Entries taken from a collection
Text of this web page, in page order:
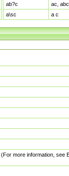
ab?c
ac, abc
a\sc
a c
more information, see
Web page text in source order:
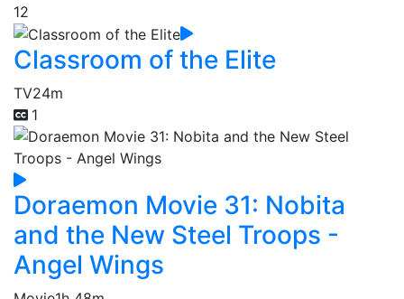
12
Classroom of the Elite
TV24m
1
Doraemon Movie 31: Nobita
and the New Steel Troops -
Angel Wings
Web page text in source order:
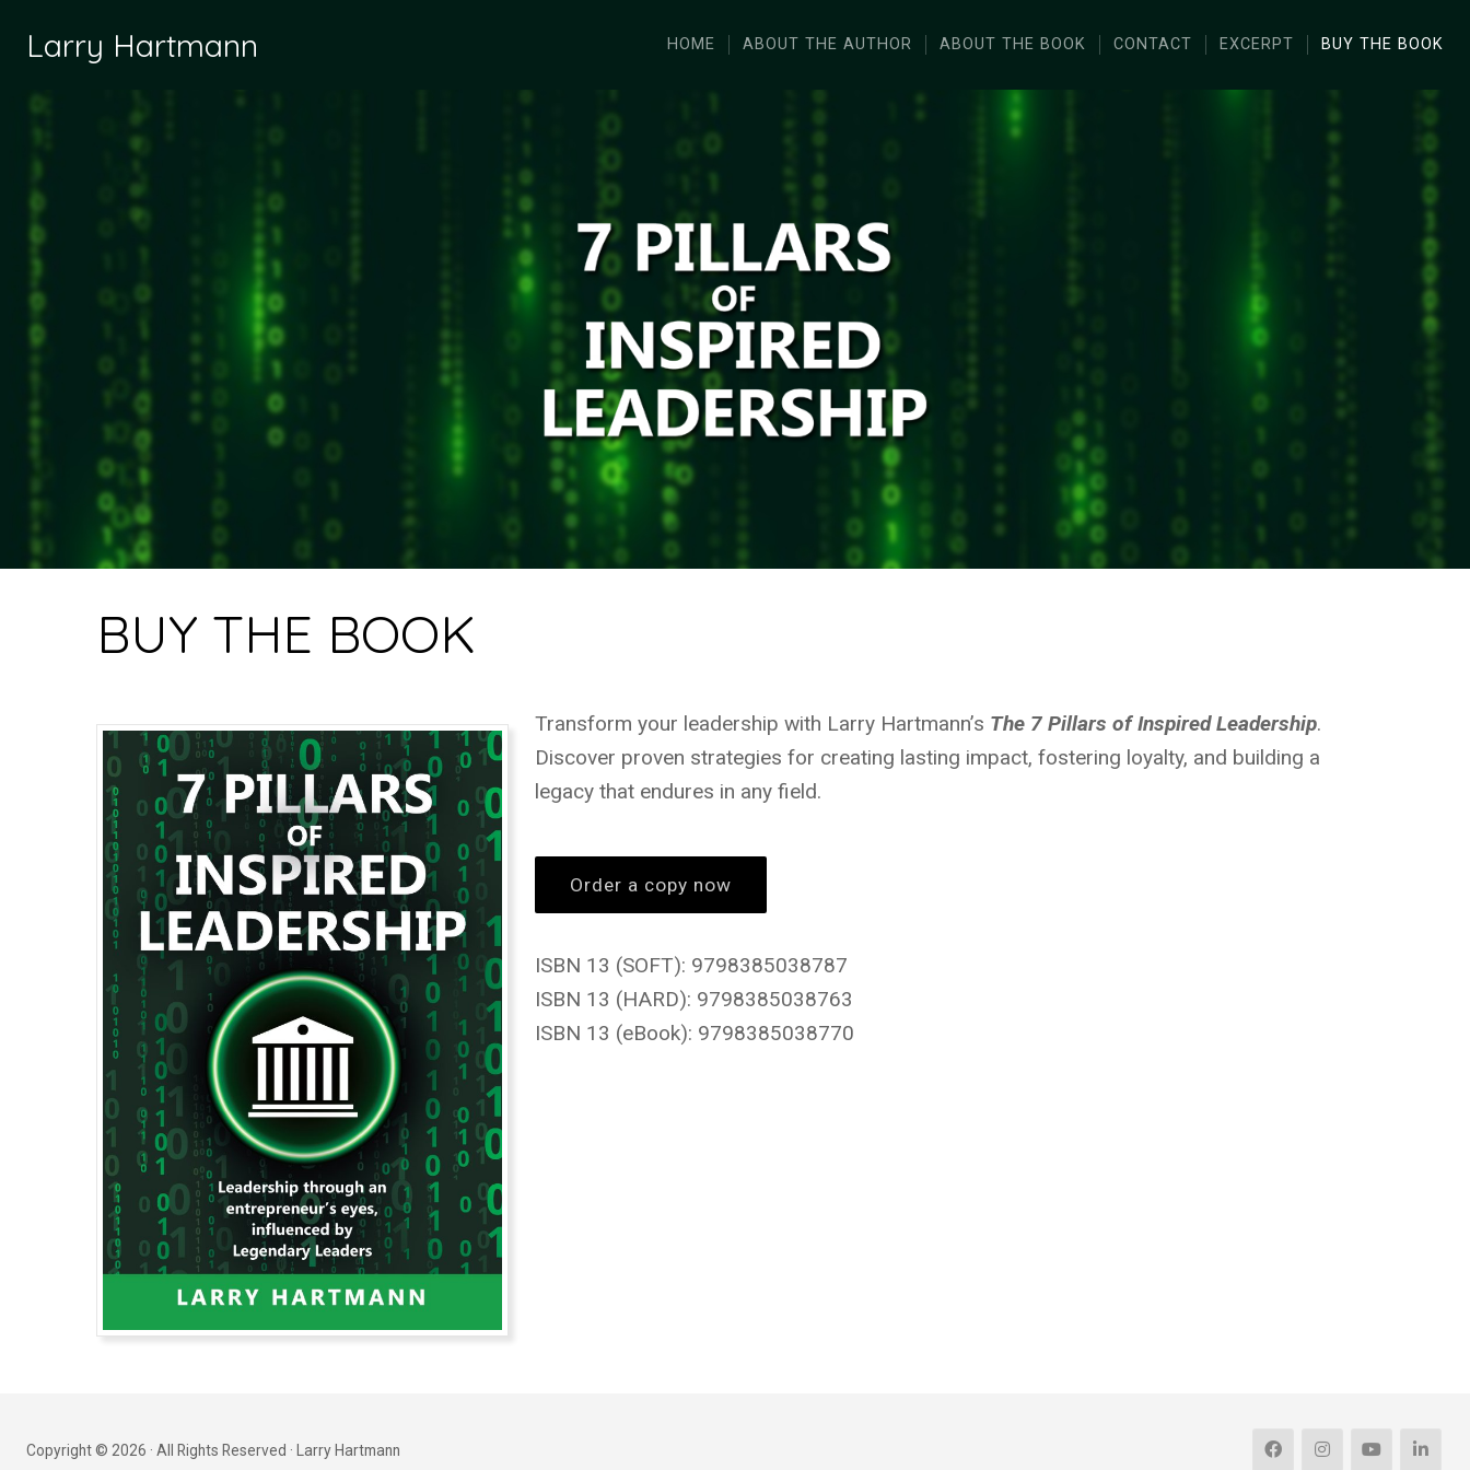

§ **Task statement**:
Leave nothing out but the pictures when transcribing the records.

§ **Solution**:
Text of this web page, in page order:
ab?c
ac, abc
a\sc
a c
more information, see
Web page text in source order:
12
Classroom of the Elite
TV24m
1
Doraemon Movie 31: Nobita
and the New Steel Troops -
Angel Wings
Web page text in source order:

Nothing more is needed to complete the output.